DATA PROVIDED.
++++++

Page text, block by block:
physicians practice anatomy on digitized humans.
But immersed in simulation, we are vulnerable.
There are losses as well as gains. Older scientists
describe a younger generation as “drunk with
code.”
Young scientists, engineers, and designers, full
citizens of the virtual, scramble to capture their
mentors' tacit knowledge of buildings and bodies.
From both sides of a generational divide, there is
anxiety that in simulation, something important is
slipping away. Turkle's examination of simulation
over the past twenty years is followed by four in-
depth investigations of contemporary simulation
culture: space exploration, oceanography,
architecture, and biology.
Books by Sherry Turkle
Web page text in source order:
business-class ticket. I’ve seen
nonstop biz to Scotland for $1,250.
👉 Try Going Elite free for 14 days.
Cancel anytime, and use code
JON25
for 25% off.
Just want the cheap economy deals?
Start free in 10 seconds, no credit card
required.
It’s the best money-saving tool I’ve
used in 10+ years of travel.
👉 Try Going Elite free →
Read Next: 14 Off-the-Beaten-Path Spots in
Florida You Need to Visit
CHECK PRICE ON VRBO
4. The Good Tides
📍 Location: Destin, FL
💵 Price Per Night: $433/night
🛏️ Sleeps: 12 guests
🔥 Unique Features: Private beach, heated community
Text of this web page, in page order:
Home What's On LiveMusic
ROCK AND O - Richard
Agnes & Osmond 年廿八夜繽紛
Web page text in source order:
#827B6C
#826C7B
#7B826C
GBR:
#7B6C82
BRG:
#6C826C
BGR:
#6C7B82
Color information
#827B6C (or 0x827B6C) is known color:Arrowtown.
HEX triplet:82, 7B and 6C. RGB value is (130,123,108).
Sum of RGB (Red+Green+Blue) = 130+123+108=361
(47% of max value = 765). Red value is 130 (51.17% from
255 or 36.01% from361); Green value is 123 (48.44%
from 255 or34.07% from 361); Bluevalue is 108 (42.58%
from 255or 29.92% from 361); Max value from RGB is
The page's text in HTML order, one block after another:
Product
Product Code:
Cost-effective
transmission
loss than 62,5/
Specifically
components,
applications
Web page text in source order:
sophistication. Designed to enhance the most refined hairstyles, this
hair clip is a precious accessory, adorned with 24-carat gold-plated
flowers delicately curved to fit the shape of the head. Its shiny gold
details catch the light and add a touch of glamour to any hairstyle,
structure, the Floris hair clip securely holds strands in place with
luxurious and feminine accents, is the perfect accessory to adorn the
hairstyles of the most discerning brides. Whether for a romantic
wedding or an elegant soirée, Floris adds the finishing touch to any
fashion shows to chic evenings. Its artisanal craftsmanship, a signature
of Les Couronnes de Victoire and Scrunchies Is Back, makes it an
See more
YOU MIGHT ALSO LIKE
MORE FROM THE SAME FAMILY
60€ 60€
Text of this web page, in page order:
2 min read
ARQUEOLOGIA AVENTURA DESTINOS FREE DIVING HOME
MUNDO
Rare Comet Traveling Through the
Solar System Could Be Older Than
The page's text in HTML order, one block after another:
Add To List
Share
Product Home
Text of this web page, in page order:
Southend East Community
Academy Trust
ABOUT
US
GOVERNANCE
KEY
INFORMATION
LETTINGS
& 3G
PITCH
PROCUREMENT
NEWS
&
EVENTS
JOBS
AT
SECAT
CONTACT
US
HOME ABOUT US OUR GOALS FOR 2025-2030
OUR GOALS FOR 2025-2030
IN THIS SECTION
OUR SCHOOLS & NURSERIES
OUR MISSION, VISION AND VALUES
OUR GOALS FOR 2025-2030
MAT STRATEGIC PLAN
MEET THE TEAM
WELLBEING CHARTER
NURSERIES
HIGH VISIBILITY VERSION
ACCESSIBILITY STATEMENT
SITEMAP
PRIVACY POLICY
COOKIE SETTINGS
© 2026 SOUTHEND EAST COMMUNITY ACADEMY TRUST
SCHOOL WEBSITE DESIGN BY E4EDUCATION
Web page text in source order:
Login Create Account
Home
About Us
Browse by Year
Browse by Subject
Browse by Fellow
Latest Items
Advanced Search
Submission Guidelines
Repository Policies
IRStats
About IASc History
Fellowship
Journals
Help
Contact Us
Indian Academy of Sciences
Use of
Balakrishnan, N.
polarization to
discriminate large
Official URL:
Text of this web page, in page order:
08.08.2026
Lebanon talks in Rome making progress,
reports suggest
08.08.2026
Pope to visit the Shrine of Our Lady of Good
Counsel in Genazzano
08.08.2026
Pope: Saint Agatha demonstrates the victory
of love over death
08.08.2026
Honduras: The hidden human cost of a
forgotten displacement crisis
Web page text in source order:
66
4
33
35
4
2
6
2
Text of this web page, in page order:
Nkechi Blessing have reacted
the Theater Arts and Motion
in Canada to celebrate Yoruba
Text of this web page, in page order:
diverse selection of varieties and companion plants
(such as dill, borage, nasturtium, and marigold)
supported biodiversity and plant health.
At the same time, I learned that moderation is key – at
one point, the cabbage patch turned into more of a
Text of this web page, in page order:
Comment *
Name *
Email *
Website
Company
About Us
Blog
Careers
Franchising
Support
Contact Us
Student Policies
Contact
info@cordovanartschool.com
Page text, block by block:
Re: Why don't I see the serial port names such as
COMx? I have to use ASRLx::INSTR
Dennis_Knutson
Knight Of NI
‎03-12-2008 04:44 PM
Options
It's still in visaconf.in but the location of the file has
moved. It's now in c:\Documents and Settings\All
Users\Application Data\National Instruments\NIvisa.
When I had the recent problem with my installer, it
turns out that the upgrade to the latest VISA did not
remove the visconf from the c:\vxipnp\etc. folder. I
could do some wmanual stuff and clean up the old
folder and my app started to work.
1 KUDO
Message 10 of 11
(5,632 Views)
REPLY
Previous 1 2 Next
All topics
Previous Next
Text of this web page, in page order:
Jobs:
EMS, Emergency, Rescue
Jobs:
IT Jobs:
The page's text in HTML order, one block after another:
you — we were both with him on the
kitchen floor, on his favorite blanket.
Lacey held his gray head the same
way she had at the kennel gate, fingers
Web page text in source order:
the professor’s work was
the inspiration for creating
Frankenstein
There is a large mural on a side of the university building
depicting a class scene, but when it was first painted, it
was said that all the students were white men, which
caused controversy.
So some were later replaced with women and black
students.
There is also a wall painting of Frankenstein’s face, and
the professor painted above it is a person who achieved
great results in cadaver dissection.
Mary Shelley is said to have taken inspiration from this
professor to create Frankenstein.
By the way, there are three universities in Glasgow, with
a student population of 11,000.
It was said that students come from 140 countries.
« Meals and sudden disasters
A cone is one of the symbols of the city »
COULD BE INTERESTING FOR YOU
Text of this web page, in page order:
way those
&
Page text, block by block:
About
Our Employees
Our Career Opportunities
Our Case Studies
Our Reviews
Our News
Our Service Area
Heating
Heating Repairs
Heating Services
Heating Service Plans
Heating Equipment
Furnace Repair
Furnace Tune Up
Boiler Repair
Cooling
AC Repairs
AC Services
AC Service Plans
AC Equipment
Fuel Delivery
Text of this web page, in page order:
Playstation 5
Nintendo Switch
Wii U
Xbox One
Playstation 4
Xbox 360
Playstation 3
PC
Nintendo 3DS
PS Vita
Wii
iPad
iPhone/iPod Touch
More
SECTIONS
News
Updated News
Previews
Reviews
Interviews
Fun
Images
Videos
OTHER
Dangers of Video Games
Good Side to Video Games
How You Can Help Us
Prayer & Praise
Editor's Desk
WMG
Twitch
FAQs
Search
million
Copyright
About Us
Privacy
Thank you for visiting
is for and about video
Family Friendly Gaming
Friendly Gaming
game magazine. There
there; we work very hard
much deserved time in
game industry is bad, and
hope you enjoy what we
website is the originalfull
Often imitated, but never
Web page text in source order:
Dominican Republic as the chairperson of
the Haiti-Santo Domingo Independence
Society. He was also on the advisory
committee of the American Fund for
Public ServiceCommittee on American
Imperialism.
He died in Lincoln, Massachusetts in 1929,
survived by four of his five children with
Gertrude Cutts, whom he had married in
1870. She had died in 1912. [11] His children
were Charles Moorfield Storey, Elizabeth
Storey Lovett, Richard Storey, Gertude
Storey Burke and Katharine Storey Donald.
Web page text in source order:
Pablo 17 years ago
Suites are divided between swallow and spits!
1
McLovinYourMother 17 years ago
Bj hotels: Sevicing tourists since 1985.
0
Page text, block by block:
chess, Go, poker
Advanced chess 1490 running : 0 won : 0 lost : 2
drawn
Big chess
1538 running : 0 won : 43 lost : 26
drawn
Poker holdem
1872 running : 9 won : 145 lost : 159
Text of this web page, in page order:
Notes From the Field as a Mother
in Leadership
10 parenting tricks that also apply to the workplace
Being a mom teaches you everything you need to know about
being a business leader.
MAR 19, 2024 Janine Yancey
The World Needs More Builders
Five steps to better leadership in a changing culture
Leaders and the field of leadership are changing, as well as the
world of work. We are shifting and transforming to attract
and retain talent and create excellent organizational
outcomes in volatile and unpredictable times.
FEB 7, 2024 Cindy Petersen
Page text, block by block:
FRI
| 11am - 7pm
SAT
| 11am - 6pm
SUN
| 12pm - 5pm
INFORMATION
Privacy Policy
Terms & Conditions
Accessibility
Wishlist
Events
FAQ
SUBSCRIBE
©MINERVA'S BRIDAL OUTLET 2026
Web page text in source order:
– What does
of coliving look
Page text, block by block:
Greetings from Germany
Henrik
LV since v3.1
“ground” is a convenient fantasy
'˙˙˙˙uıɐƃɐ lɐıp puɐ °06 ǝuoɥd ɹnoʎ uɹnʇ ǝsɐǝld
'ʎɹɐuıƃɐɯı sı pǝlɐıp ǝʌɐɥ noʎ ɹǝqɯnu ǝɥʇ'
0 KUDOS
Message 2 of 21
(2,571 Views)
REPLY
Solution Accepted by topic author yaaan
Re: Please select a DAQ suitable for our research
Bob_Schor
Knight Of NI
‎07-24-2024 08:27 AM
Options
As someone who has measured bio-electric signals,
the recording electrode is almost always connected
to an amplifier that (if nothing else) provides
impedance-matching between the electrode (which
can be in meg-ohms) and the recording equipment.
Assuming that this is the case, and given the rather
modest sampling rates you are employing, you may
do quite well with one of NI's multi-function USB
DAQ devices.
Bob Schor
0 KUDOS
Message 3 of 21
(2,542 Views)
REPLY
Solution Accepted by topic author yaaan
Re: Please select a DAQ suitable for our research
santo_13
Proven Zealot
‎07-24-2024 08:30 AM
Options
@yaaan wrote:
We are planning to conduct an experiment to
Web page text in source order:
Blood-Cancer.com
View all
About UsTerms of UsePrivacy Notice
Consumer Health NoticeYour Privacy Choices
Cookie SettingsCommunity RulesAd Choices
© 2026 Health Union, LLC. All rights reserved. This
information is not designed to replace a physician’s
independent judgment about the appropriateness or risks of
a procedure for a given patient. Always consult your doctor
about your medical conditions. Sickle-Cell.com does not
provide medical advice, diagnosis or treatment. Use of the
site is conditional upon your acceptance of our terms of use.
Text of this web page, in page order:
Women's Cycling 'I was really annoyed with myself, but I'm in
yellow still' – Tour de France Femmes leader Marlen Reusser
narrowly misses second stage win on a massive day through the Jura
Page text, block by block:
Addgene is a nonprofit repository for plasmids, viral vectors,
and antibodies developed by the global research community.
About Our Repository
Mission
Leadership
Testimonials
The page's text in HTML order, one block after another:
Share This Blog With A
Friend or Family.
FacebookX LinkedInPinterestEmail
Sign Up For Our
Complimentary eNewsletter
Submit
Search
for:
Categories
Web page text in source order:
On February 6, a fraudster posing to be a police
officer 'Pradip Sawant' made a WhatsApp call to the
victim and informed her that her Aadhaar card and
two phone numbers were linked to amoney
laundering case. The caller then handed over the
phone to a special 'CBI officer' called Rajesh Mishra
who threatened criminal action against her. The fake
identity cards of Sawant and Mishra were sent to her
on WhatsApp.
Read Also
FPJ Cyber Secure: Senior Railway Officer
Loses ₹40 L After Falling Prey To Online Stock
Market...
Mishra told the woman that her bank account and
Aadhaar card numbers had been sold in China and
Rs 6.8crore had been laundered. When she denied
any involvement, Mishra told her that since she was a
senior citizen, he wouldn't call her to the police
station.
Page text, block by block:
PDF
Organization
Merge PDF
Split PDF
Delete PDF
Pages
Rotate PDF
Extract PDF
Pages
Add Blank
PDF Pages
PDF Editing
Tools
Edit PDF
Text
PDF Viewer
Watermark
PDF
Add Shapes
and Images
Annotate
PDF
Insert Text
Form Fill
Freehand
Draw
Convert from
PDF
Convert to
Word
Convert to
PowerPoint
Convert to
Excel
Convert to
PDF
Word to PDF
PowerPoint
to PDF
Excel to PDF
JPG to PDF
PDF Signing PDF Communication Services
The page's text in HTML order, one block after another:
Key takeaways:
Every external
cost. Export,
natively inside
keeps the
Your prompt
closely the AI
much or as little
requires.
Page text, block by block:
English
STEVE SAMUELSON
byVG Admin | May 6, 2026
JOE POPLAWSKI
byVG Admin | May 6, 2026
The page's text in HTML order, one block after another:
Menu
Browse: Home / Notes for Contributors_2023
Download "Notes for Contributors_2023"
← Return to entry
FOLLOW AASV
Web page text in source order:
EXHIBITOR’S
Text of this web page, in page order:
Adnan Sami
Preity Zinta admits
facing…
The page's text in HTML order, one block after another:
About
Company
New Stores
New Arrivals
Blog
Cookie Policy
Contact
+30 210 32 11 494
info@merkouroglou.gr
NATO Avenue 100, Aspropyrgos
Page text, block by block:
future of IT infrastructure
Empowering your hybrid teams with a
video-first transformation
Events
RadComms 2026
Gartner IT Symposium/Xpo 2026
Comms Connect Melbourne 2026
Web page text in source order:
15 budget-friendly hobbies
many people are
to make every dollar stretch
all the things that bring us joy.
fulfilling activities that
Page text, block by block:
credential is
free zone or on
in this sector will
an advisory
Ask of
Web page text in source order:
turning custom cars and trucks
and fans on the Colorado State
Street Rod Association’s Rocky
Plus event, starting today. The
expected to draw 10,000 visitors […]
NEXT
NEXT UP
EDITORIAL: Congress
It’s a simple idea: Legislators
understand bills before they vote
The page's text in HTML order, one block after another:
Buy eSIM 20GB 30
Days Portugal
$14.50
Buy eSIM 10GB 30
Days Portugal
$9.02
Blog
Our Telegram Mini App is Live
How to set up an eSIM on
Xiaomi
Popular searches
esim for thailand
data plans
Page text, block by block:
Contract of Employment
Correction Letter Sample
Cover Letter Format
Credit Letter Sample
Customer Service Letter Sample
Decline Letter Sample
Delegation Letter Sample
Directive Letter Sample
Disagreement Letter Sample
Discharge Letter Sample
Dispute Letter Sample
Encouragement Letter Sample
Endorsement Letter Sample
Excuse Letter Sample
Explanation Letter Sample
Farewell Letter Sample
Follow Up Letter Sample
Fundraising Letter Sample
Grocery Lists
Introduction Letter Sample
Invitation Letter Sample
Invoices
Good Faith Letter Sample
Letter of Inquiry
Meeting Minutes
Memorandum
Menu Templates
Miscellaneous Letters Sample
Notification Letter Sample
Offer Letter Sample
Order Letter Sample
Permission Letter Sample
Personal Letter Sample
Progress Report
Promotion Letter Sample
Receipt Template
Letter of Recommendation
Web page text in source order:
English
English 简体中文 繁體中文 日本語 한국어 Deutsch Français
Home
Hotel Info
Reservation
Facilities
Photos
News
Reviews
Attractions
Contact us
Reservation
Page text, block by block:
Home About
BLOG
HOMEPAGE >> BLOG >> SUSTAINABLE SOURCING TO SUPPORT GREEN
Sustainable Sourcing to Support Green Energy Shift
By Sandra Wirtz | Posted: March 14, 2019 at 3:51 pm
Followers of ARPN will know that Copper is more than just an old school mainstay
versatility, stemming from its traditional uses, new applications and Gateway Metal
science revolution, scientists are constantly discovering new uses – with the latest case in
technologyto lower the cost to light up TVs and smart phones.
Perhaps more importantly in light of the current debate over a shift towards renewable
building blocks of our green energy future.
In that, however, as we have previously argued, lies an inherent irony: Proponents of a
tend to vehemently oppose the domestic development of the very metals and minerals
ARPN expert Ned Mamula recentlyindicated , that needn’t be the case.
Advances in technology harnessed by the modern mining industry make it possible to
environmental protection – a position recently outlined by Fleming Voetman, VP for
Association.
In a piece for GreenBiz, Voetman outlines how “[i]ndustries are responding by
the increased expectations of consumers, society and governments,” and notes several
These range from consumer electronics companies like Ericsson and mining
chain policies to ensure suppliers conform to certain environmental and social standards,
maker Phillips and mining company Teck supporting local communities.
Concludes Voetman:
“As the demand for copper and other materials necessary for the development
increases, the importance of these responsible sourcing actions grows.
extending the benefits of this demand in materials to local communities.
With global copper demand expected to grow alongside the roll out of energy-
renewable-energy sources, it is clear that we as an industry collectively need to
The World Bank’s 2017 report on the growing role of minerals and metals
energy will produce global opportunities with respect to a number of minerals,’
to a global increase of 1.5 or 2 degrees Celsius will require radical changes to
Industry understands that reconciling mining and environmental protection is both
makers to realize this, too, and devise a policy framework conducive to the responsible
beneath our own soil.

++++++

TASK DESCRIPTION.
In the listing above, find the line containing "site is conditional" and the line containing "yellow still' –". Output them and every line between, exactly, and nothing else.

TASK RESULT.
site is conditional upon your acceptance of our terms of use.
Text of this web page, in page order:
Women's Cycling 'I was really annoyed with myself, but I'm in
yellow still' – Tour de France Femmes leader Marlen Reusser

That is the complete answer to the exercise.